# [INSTRUCTIONS FOR THE TASK]
The records should be written out in full, with nothing altered.

# [RECORDS SHOWN]
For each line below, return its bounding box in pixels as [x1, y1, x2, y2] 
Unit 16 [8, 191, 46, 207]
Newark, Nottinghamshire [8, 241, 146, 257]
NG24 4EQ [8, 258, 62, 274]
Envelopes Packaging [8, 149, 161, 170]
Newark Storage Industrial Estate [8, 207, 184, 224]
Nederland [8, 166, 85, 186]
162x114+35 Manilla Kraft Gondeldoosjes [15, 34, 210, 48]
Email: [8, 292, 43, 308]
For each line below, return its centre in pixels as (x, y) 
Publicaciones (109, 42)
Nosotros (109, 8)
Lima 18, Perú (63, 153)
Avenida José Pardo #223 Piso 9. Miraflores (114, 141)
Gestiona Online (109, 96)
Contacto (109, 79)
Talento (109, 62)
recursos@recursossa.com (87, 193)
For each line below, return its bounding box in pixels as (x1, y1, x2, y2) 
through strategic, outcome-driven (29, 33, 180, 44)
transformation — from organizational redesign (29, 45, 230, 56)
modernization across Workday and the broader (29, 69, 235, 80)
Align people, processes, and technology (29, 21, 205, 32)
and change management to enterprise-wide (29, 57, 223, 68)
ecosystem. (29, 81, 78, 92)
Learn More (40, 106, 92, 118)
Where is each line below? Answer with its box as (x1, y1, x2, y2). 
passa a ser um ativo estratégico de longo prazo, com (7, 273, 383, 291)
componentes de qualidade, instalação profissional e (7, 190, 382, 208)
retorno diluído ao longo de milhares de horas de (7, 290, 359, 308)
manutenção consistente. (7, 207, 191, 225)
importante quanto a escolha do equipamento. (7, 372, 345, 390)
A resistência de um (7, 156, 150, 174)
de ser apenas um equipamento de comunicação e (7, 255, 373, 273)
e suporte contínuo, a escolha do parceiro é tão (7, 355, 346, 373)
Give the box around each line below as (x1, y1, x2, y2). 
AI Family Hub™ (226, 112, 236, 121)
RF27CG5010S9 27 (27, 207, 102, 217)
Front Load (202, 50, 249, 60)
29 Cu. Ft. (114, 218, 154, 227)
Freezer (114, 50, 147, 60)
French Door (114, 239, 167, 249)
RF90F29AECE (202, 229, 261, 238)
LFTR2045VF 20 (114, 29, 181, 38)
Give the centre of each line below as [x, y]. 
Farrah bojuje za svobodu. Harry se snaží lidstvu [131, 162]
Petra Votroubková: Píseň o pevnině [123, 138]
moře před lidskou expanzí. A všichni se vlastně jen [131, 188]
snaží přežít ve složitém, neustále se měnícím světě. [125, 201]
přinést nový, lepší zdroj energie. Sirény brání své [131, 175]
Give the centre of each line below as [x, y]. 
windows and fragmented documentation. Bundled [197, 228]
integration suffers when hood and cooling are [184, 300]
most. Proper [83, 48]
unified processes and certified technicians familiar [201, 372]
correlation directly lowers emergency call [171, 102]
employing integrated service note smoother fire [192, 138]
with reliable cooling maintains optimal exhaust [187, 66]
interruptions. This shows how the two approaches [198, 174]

# [ANSWER BELOW]
For each line below, return its bounding box in pixels as [x1, y1, x2, y2] 
Unit 16 [8, 191, 46, 207]
Newark, Nottinghamshire [8, 241, 146, 257]
NG24 4EQ [8, 258, 62, 274]
Envelopes Packaging [8, 149, 161, 170]
Newark Storage Industrial Estate [8, 207, 184, 224]
Nederland [8, 166, 85, 186]
162x114+35 Manilla Kraft Gondeldoosjes [15, 34, 210, 48]
Email: [8, 292, 43, 308]
For each line below, return its centre in pixels as (x, y) 
Publicaciones (109, 42)
Nosotros (109, 8)
Lima 18, Perú (63, 153)
Avenida José Pardo #223 Piso 9. Miraflores (114, 141)
Gestiona Online (109, 96)
Contacto (109, 79)
Talento (109, 62)
recursos@recursossa.com (87, 193)
For each line below, return its bounding box in pixels as (x1, y1, x2, y2) 
through strategic, outcome-driven (29, 33, 180, 44)
transformation — from organizational redesign (29, 45, 230, 56)
modernization across Workday and the broader (29, 69, 235, 80)
Align people, processes, and technology (29, 21, 205, 32)
and change management to enterprise-wide (29, 57, 223, 68)
ecosystem. (29, 81, 78, 92)
Learn More (40, 106, 92, 118)
Where is each line below? Answer with its box as (x1, y1, x2, y2). 
passa a ser um ativo estratégico de longo prazo, com (7, 273, 383, 291)
componentes de qualidade, instalação profissional e (7, 190, 382, 208)
retorno diluído ao longo de milhares de horas de (7, 290, 359, 308)
manutenção consistente. (7, 207, 191, 225)
importante quanto a escolha do equipamento. (7, 372, 345, 390)
A resistência de um (7, 156, 150, 174)
de ser apenas um equipamento de comunicação e (7, 255, 373, 273)
e suporte contínuo, a escolha do parceiro é tão (7, 355, 346, 373)
Give the box around each line below as (x1, y1, x2, y2). 
AI Family Hub™ (226, 112, 236, 121)
RF27CG5010S9 27 (27, 207, 102, 217)
Front Load (202, 50, 249, 60)
29 Cu. Ft. (114, 218, 154, 227)
Freezer (114, 50, 147, 60)
French Door (114, 239, 167, 249)
RF90F29AECE (202, 229, 261, 238)
LFTR2045VF 20 (114, 29, 181, 38)
Give the centre of each line below as [x, y]. 
Farrah bojuje za svobodu. Harry se snaží lidstvu [131, 162]
Petra Votroubková: Píseň o pevnině [123, 138]
moře před lidskou expanzí. A všichni se vlastně jen [131, 188]
snaží přežít ve složitém, neustále se měnícím světě. [125, 201]
přinést nový, lepší zdroj energie. Sirény brání své [131, 175]
Give the centre of each line below as [x, y]. 
windows and fragmented documentation. Bundled [197, 228]
integration suffers when hood and cooling are [184, 300]
most. Proper [83, 48]
unified processes and certified technicians familiar [201, 372]
correlation directly lowers emergency call [171, 102]
employing integrated service note smoother fire [192, 138]
with reliable cooling maintains optimal exhaust [187, 66]
interruptions. This shows how the two approaches [198, 174]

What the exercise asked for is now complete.